Nell’accordo firmato tra Fiorentini e Pistoiesi si stabilisce che i castelli di Artimino, Carmignano, Castellina di Limite di Vitolino siano governati per metà da parte Guelfa e per metà da parte Ghibellina. Il distretto politico di Artimino riunito al contado fiorentino aggiunse allora sullo stemma della popolazione che recava un drago marino, il giglio fiorentino. Il lungo periodo di pace che seguì ebbe come conseguenza la decadenza del castello.
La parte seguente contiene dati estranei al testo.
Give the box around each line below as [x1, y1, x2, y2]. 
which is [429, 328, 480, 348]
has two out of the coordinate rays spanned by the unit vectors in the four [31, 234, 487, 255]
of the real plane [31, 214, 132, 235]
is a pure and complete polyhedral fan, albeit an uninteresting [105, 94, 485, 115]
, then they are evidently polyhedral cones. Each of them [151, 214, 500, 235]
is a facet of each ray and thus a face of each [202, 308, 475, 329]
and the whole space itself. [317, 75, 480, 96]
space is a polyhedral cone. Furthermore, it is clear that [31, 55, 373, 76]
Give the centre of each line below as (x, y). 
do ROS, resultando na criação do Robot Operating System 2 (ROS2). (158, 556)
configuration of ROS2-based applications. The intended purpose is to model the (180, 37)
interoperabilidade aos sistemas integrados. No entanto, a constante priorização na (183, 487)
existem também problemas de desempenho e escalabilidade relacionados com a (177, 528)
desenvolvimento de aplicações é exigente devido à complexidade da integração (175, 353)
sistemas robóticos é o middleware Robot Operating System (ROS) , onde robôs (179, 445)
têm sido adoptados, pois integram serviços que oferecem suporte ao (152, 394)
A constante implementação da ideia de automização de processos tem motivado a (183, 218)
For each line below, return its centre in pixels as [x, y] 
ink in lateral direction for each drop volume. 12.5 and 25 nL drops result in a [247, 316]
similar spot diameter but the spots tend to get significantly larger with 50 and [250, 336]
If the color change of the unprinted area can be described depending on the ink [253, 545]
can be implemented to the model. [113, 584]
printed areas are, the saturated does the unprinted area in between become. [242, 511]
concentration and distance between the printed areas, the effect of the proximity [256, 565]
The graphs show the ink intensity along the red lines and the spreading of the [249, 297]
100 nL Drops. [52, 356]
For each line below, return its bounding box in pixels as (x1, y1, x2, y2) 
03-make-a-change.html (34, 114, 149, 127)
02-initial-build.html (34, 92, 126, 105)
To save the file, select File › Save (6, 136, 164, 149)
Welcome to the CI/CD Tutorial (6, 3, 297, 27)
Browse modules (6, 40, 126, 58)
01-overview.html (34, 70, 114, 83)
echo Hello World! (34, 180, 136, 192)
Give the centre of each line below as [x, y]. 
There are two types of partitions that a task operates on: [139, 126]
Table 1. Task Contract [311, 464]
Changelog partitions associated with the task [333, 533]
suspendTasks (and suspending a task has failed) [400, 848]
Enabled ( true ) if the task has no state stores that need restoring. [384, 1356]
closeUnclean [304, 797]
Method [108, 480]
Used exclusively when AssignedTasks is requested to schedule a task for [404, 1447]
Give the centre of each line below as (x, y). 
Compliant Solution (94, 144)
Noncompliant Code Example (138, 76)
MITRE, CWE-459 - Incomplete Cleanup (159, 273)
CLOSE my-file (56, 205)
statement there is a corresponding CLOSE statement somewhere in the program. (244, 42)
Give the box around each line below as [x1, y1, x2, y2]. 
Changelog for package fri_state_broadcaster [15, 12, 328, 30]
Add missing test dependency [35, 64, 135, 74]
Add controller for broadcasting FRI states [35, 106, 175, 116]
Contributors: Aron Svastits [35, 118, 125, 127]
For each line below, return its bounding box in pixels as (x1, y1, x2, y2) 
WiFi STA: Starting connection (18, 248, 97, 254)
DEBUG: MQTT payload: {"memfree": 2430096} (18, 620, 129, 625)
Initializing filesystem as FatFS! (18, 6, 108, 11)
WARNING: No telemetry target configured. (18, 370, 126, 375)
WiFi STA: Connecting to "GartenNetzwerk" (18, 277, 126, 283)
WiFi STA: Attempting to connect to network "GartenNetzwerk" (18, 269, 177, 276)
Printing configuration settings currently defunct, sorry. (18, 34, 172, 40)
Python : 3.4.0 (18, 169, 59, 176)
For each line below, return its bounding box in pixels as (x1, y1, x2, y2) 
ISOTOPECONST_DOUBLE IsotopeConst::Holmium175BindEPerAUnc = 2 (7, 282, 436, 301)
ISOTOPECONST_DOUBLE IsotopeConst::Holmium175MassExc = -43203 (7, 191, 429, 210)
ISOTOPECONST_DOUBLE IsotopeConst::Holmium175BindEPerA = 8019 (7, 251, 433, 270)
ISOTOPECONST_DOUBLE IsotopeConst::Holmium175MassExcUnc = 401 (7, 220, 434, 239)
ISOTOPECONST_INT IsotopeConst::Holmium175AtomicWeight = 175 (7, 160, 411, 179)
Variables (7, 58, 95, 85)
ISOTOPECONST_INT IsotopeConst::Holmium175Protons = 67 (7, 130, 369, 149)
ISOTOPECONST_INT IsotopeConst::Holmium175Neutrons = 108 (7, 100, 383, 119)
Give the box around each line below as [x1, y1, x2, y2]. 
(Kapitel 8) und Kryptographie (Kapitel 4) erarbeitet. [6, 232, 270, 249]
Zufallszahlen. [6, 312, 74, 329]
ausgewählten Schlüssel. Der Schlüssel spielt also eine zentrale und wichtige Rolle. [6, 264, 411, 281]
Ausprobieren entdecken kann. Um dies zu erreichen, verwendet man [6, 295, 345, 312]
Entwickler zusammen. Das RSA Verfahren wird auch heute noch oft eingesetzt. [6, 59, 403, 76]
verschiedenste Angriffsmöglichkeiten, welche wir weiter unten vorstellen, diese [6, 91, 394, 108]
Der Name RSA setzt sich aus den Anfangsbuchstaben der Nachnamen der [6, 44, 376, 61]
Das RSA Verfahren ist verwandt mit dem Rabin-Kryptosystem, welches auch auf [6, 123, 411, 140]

Si narra che attorno al 1594 il Granduca Ferdinando I, recandosi a caccia nel suo Barco del Monte Albano, appena giunto sul poggio di Artimino abbia detto al suo architetto, il Buontalenti: “Bernardo intorno a questo luogo appunto, ove tu mi vedi, io voglio un palazzo che sia sufficiente per me e per tutta la mia corte; or pensaci tu, e fa’ presto“.
La Villa fu edificata in poco tempo tra il 1596 ed il 1600: detta la Ferdinanda dal nome del Granduca, o anche dei “cento camini” per via dei suoi numerosi comignoli di forme e fogge volutamente diversificate.
Al di fuor del castello, prospiciente la Villa, sorge la Pieve di San Leonardo e Maria quella stessa che Ottone III citava nel suo diploma. Dedicata inizialmente solo alla Vergine fu ampliata agli inizi del XII secolo dalla Contessa Matilde. La dedicazione d’aggiunta a San Leonardo avvenne nel XVI sec.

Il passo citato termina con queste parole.